Extracted data entries
==*==

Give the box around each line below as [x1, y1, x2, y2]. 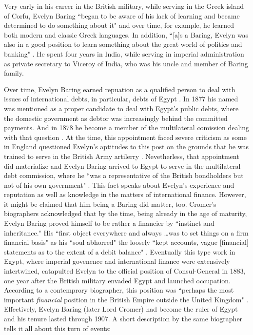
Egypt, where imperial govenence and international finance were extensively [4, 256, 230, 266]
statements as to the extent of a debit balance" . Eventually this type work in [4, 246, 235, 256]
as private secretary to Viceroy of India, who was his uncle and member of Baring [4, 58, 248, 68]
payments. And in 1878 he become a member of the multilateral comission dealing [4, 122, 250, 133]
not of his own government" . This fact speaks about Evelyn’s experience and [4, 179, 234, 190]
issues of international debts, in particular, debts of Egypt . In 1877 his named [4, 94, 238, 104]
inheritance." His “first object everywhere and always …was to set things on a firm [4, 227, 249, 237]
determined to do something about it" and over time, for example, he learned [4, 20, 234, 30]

==*==

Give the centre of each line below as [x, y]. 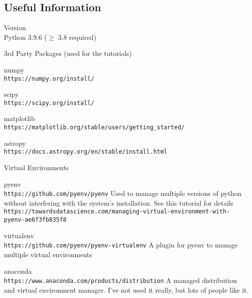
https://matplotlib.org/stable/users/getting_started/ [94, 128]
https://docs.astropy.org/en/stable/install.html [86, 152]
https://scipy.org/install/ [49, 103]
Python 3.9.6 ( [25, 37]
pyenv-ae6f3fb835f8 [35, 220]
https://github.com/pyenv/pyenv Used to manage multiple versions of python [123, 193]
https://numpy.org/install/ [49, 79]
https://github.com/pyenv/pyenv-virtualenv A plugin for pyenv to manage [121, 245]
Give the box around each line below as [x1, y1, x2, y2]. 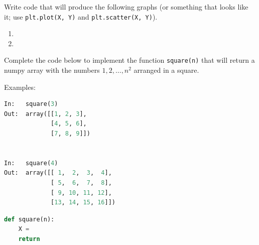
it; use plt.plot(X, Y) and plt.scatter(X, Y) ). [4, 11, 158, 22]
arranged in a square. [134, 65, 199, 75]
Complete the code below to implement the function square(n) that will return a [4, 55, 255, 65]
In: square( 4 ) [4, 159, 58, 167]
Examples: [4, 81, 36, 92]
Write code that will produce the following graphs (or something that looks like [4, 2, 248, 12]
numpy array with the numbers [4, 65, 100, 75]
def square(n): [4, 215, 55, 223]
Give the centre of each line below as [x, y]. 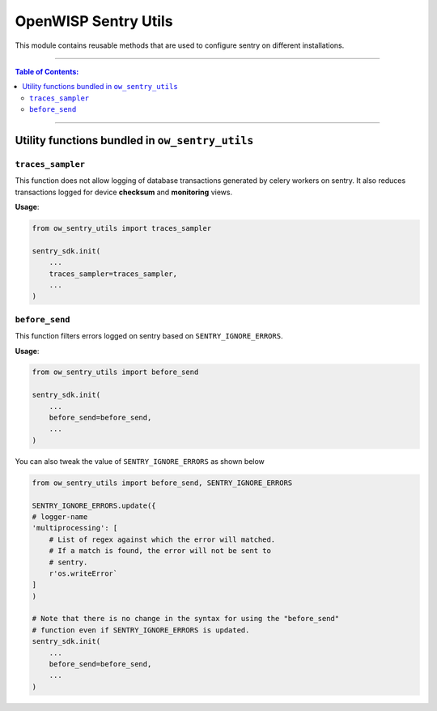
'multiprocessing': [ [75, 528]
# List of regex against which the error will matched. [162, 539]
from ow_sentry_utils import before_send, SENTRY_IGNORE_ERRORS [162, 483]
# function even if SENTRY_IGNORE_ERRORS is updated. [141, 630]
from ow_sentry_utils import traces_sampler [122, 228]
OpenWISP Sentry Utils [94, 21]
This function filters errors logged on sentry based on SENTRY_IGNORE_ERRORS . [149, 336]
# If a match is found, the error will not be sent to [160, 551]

==*==

Give back, exactly as written, the stretch from the line with "This function filters" through the line with "# If a match", and no other lines from the records above.

● Written response
This function filters errors logged on sentry based on SENTRY_IGNORE_ERRORS . [149, 336]
# If a match is found, the error will not be sent to [160, 551]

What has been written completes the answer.